The weighted composite dependent variable is visually displayed in a forest plot along with the results from each study included. Each result is displayed as a point estimate with a horizontal bar representing the 95% confidence interval for the effect. The symbol used to mark the point estimate is usually sized proportional to other studies to reflect the relative weight of the estimate as it contributes to the composite result (Fig. 1-1). Classically, meta-analyses have included only RCTs, but observational studies can also be used.^8,9 Inclusion of observational studies can result in greater heterogeneity through uncontrolled studies or controlled studies with selection bias.

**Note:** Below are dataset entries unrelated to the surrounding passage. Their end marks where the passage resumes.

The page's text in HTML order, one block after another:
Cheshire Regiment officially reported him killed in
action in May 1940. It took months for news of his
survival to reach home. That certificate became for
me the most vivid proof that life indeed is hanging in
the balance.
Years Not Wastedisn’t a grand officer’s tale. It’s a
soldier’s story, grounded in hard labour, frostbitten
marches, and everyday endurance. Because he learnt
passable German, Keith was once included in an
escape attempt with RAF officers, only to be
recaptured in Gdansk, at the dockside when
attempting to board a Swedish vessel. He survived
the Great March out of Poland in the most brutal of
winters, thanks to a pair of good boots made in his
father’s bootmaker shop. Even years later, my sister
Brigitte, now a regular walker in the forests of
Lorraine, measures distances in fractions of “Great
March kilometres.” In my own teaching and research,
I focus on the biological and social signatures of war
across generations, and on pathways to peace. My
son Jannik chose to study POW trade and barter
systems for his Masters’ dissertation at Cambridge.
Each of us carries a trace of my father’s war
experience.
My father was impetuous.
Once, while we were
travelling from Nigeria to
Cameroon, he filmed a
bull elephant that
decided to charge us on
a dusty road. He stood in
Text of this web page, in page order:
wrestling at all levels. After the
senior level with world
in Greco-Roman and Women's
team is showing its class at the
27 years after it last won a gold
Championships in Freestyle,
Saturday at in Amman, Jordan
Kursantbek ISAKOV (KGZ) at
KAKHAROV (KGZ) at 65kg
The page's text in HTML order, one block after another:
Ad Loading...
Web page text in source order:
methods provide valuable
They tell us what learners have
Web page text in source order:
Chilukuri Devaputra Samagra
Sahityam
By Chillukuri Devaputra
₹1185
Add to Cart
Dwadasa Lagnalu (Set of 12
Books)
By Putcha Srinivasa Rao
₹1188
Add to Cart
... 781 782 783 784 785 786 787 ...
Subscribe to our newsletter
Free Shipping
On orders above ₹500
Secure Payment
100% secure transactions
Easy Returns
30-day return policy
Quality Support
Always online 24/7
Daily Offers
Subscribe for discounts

The strength of a meta-analysis comes from the strength of the studies that make up the composite variable. Furthermore, if available, the results of unpublished studies can also potentially influence the composite variable, because presumably many studies with nonsignificant results are not published. Therefore, an assessment of publication bias should be included with every meta-analysis. Publication bias can be assessed graphically by creating a funnel plot in which the effect size is compared with the sample size or other measure of variance. If no bias is present, the effect sizes should be balanced around the population mean effect size and decrease in variance with increasing sample size. If publication bias exists, part of the funnel plot will be sparse or empty of studies. Begg’s test for publication bias is a statistical test that represents the funnel plot’s graphic test.¹⁰ The variance of the effect estimate is divided by its standard error to give adjusted effect estimates with similar variance. Correlation is then tested between the adjusted effect size and the meta-analysis weight. An alternative method is Egger’s test, in which the study’s effect size divided by its standard error is regressed on 1/standard error.¹¹ The intercept of this regression should equal zero, and testing for the statistical significance of nonzero intercepts should indicate publication bias.